When we see this, we generally select the option "Close Program" and then try to launch the application again. If the same repeats and it is a third party application, then we report the issue and wait for a solution.

Now, we will move to the other side of the coin, which is the team that will be analyzing this issue and give a solution as soon as possible, because this has stopped production on the customer site. Let's go into a little bit of detail and see step-by-step why exactly the application crashed, why it happened, and how can we solve this.

Definition

An application crash is an unexpected situation which stops the normal functioning of the program. Let's consider the following source code for example:

C++
int main()
{
	int *p = NULL;
	cout<<"This is Start";
	*p = 10;
	cout<<"This is End";
	return 0;
}

When we execute this sample, we get the same dialog as shown above related to the Application Crash. What is the reason for this application crash, "*p=10", "assigning value to an unallocated pointer" or in other words "assigning value to a NULL pointer". We can say this since we have the code and it is small enough to figure out the source of the problem. Identifying this issue in millions of lines of code is not easy and fixing it is far more difficult. So this boils down to the conclusion that we need to have some technique by which we could get to the precise root cause of the issue (or at least around it) without digging through the entire code.

Debugging Techniques

There are many different techniques used to identify why an app crashes, but some things remain common across different techniques.

Step 1: Identify the Faulty Module

Identification of faulty module can be done using the event viewer. Consider our current example, i.e., AppCrash.exe, once it has crashed, it would have generated an event in the event viewer. Go to "Run" type "eventvwr":

Image 2

Have a look at the Text written in the General Tab, there are two interesting points in that:

  1. Faulting Application Name: Indicates the application which is faulty. In this case, it is AppCrash.exe.
  2. Faulting Module Name: Indicates which module in this application or executable has misbehaved. In this case (again), it is AppCrash.exe.

This makes it clear that the issue resides in AppCrash.exe. If the faulting module had been, for example, AppCrashLib.DLL", then that would have been the culprit and we would have had to debug that.
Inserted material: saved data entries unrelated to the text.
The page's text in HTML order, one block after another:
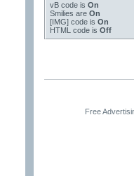
vB codeis On
Smilies are On
[IMG]code is On
HTML code is Off
Free
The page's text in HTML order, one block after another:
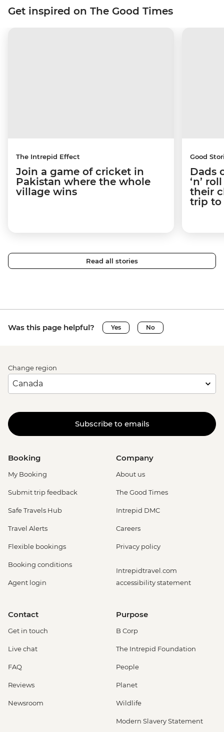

Another important point is Exception Code this explains what exactly this error means. In the current case, exception code is 0xC0000005 which means Access Violation, which means application is trying to access invalid memory location. To get the list of all the Exception codes, please refer to the link below:

This really helps in nailing down the issue.
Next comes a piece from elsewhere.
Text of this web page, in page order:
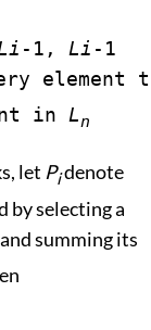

Step 2: Take the Crash Dump

Crash dump basically contains the current working state of the program which has terminated abnormally. Crash dump can also give us a complete state of the current memory, i.e., RAM, which can be used for analyzing the problem. The simplest way to take the crash dump is "procdump." procdump should be configured before the application crashes, procdump -ma -x c:\dumps "E:\Study\Windows Internals\Training\Sample Code\AppCrash\x64\Release\AppCrash.exe". This is one of the most basic examples of procdump, more options can be explored. With this option, it will launch the process and it will take the full memory dump when the application crashes and save it to c:\dumps.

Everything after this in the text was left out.